Jazz music was here to stay.

That was the message delivered by Spokane band leader Charles “Chuck” Whitehead, the Spokane Daily Chronicle reported.

Whitehead said it was time for musical “highbrows” to face facts. Jazz had become overwhelmingly popular with the larger American public; it was spreading to Europe and other foreign lands; and “it was “really and truly melodious” when not overdone.

Whitehead said some people continued to turn up “disdainful noses” at jazz. But orchestra leaders knew that people applaud only “perfunctorily” when presented with “heavy” classical music. But when presented with lighter, popular jazz, they become “sincerely enthusiastic.”

The telltale sign, he said, was the tap-tap-tapping of toes in the audience.

Whitehead said that when jazz first arrived, it depended on “extremely syncopated” music and on the “acrobatics of the drummer.” But now, in 1920, the term jazz had been extended to include nearly all of popular music.

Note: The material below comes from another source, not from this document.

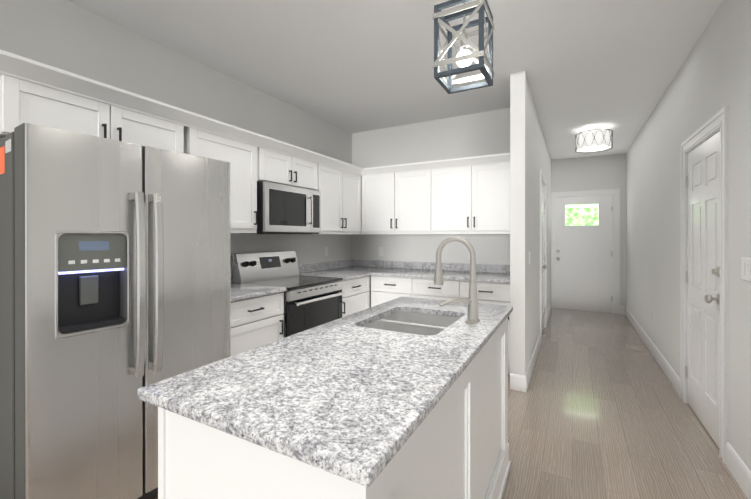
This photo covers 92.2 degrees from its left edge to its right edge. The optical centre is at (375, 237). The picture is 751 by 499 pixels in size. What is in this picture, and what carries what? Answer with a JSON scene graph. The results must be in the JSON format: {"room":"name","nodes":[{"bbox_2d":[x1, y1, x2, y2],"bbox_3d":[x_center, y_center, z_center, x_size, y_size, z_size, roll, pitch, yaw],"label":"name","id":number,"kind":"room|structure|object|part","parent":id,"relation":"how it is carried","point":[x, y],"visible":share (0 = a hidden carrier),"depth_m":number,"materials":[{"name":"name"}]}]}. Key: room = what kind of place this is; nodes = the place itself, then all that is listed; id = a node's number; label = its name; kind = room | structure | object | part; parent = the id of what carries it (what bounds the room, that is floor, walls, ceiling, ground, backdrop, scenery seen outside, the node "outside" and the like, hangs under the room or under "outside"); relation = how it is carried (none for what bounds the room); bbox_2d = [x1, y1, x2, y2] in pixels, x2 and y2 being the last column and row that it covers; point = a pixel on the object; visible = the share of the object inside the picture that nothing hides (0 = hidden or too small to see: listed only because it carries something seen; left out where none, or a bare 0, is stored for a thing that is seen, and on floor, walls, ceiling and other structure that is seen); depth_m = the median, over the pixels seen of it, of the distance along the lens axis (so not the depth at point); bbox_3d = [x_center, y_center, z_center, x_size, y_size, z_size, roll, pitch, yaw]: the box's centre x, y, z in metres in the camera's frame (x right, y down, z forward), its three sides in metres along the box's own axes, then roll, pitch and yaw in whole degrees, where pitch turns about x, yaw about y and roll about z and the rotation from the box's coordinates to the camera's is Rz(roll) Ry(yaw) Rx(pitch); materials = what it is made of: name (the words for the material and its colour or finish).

“The public demands melody, tunes which stick in the memory and may be whistled and hummed at home and on the street,” he said.

Jazz delivers those qualities and “lightens burdens, eases cares and makes folks happier,” he believed.

It should come as no surprise that Whitehead’s orchestra was known throughout the Northwest as a “super-exponent of real jazz music.”

The young Bing Crosby, destined to be a world-famous jazz singer, was a Whitehead fan.